Objective: To evaluate which Down syndrome screening strategy is the most cost-effective.
Methods: Using decision-analysis modeling, we compared the cost-effectiveness of 9 screening strategies for Down syndrome: 1) no screening, 2) first-trimester nuchal translucency (NT) only, 3) first-trimester combined NT and serum screen, 4) first-trimester serum only, 5) quadruple screen, 6) integrated screening, 7) sequential screening, 8) integrated serum only, or 9) maternal age. Costs included cost of tests and resources used for raising a child with Down syndrome. One-way and multiway sensitivity analyses were performed for all model variables.
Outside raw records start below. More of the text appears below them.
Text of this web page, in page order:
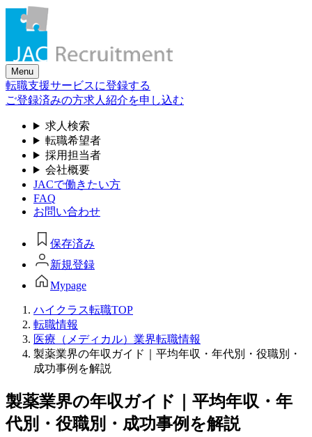
Skip
content
Menu
転職支援サービスに登録する
ご登録済みの方求人紹介を申し込む
求人検索
転職希望者
採用担当者
会社概要
JACで働きたい方
FAQ
お問い合わせ
保存済み
新規登録
Mypage
ハイクラス転職TOP
転職情報
医療（メディカル）業界転職情報
製薬業界の年収ガイド｜平均年収・年代別・役職別・
成功事例を解説
製薬業界の年収ガイド｜平均年収・年
代別・役職別・成功事例を解説
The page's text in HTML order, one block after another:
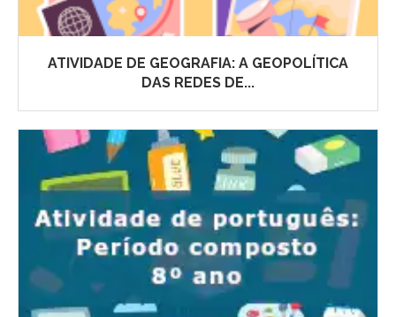
ATIVIDADE DE GEOGRAFIA: A GEOPOLÍTICA
DAS REDES DE...
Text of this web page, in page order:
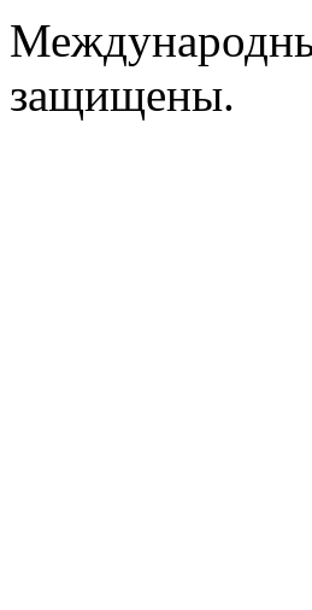
защищены.
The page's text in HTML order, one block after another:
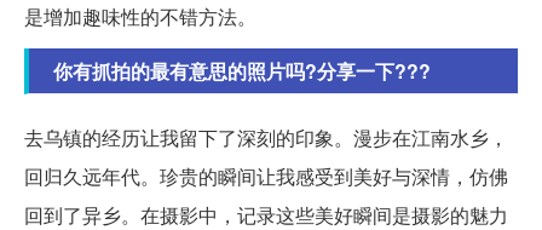
是增加趣味性的不错方法。
你有抓拍的最有意思的照片吗?分享一下???
去乌镇的经历让我留下了深刻的印象。漫步在江南水乡，
回归久远年代。珍贵的瞬间让我感受到美好与深情，仿佛
回到了异乡。在摄影中，记录这些美好瞬间是摄影的魅力
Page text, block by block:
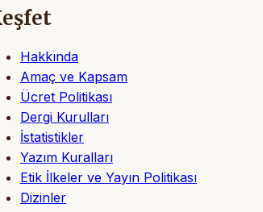
Hakkında
Amaç ve Kapsam
Ücret Politikası
Dergi Kurulları
İstatistikler
Yazım Kuralları
Etik İlkeler ve Yayın Politikası
Dizinler
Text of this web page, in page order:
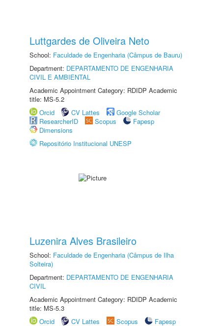
Luttgardes de Oliveira Neto
School: Faculdade de Engenharia (Câmpus de Bauru)
Department: DEPARTAMENTO DE ENGENHARIA
CIVIL E AMBIENTAL
Academic Appointment Category: RDIDP Academic
title: MS-5.2
Orcid
CV Lattes
Google Scholar
ResearcherID
Scopus
Fapesp
Dimensions
Repositório Institucional UNESP
Luzenira Alves Brasileiro
School: Faculdade de Engenharia (Câmpus de Ilha
Solteira)
Department: DEPARTAMENTO DE ENGENHARIA
CIVIL
Academic Appointment Category: RDIDP Academic
title: MS-5.3
Orcid
CV Lattes Scopus
Fapesp
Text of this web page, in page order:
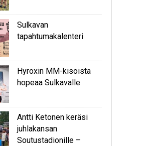
Sulkavan
tapahtumakalenteri
Hyroxin MM-kisoista
hopeaa Sulkavalle
Antti Ketonen keräsi
juhlakansan
Soutustadionille –
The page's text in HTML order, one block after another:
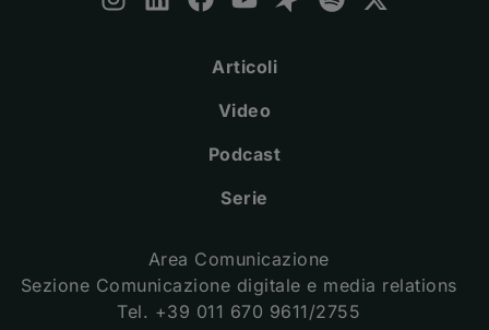
Articoli
Video
Podcast
Serie
Area Comunicazione
Sezione Comunicazione digitale e media relations
Tel. +39 011 670 9611/2755
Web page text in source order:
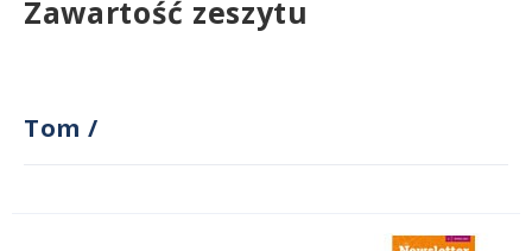
Zawartość zeszytu
Tom /
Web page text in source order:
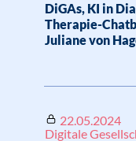
DiGAs, KI in
Therapie-
Juliane von
22.05.2024
Digitale
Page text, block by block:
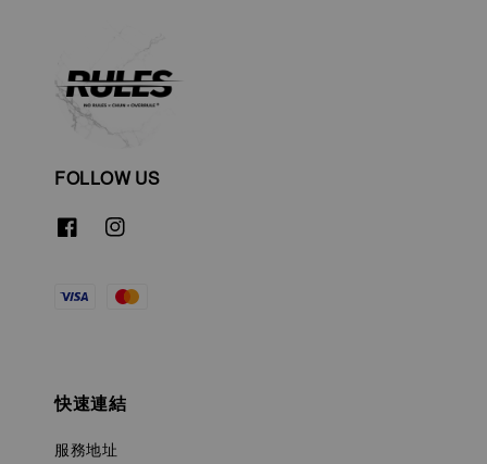
FOLLOW US
快速連結
服務地址
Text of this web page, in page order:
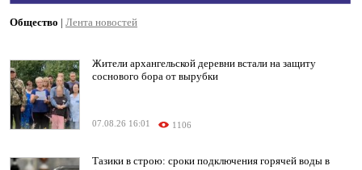
Общество | Лента новостей
Жители архангельской деревни встали на защиту
соснового бора от вырубки
07.08.26 16:01 1106
Тазики в строю: сроки подключения горячей воды в
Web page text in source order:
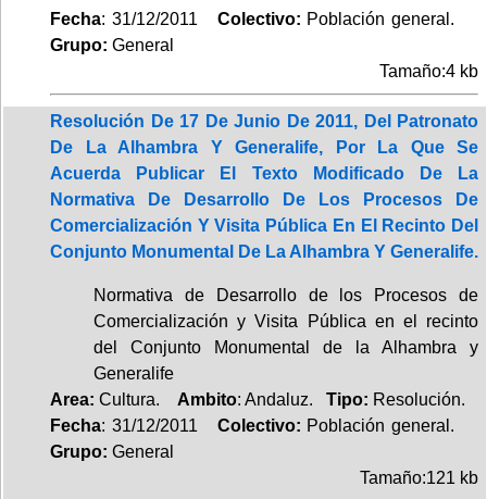
Fecha: 31/12/2011 Colectivo: Población general.
Grupo: General
Tamaño:4 kb
Resolución De 17 De Junio De 2011, Del Patronato
De La Alhambra Y Generalife, Por La Que Se
Acuerda Publicar El Texto Modificado De La
Normativa De Desarrollo De Los Procesos De
Comercialización Y Visita Pública En El Recinto Del
Conjunto Monumental De La Alhambra Y Generalife.
Normativa de Desarrollo de los Procesos de
Comercialización y Visita Pública en el recinto
del Conjunto Monumental de la Alhambra y
Generalife
Area: Cultura. Ambito: Andaluz. Tipo: Resolución.
Fecha: 31/12/2011 Colectivo: Población general.
Grupo: General
Tamaño:121 kb
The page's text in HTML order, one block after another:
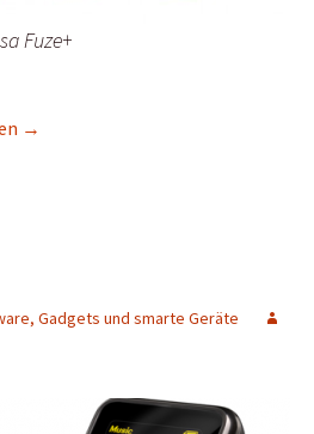
Fuze+
Sansa Fuze+ – ein Triumph der
→
Gadgets und smarte Geräte
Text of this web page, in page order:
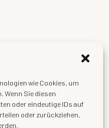
wie Cookies, um
Wenn Sie diesen
oder eindeutige IDs auf
oder zurückziehen,
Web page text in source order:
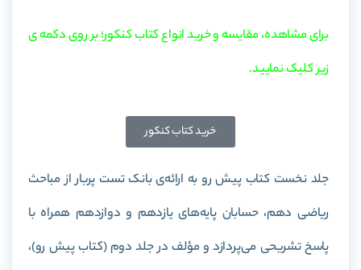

The main outcome measures were cost per Down syndrome case detected, rate of delivering a liveborn neonate with Down syndrome, and rate of diagnostic procedurerelated pregnancy loss for each strategy.
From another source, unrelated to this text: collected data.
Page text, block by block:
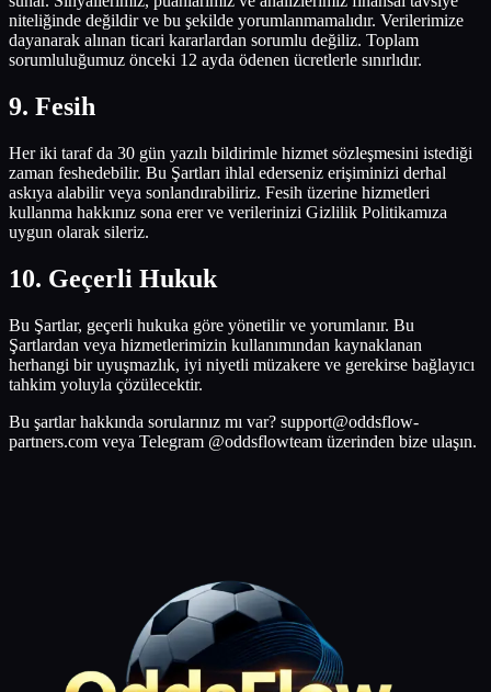
niteliğinde değildir ve bu şekilde yorumlanmamalıdır. Verilerimize
dayanarak alınan ticari kararlardan sorumlu değiliz. Toplam
sorumluluğumuz önceki 12 ayda ödenen ücretlerle sınırlıdır.
9. Fesih
Her iki taraf da 30 gün yazılı bildirimle hizmet sözleşmesini istediği
zaman feshedebilir. Bu Şartları ihlal ederseniz erişiminizi derhal
askıya alabilir veya sonlandırabiliriz. Fesih üzerine hizmetleri
kullanma hakkınız sona erer ve verilerinizi Gizlilik Politikamıza
uygun olarak sileriz.
10. Geçerli Hukuk
Bu Şartlar, geçerli hukuka göre yönetilir ve yorumlanır. Bu
Şartlardan veya hizmetlerimizin kullanımından kaynaklanan
herhangi bir uyuşmazlık, iyi niyetli müzakere ve gerekirse bağlayıcı
tahkim yoluyla çözülecektir.
Bu şartlar hakkında sorularınız mı var? support@oddsflow-
partners.com veya Telegram @oddsflowteam üzerinden bize ulaşın.
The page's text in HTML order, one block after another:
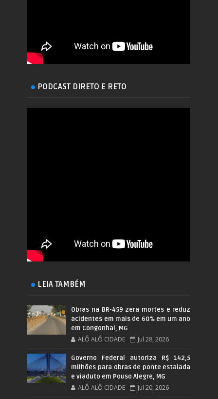
PODCAST DIRETO E RETO
LEIA TAMBÉM
Obras na BR-459 zera mortes e reduz
acidentes em mais de 60% em um ano
em Congonhal, MG
ALÔ ALÔ CIDADE Jul 28, 2026
Governo Federal autoriza R$ 142,5
milhões para obras de ponte estaiada
e viaduto em Pouso Alegre, MG
ALÔ ALÔ CIDADE Jul 20, 2026
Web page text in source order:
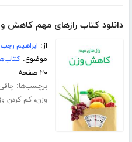
دانلود کتاب رازهای مهم کاهش
از: ابراهیم رجب
موضوع:
۲۰ صفحه
برچسب‌ها:
وزن،کم کردن
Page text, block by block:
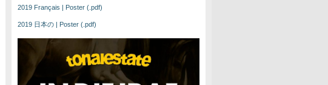
2019 Français | Poster (.pdf)
2019 日本の | Poster (.pdf)
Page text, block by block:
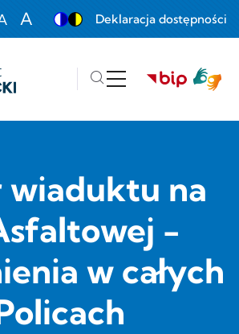
size to 100%
A
Deklaracja dostępności
wiaduktu na
-
w całych

Results: Sequential screening detected more Down syndrome cases compared with the other strategies, but it had a higher procedure-related loss rate. Integrated serum screening was the most cost-effective strategy. Sensitivity analyses revealed the model to be robust over a wide range of values for the variables. The addition of the cost of genetic sonogram to the second-trimester strategies resulted in first-trimester combined screening becoming the most cost-effective strategy.
Conclusion: Within our baseline assumptions, integrated serum screening was the most cost-effective screening strategy for Down syndrome. If the cost of nuchal translucency is less than $57 or when genetic sonogram is included in the second-trimester strategies, first-trimester combined screening became the most cost-effective strategy.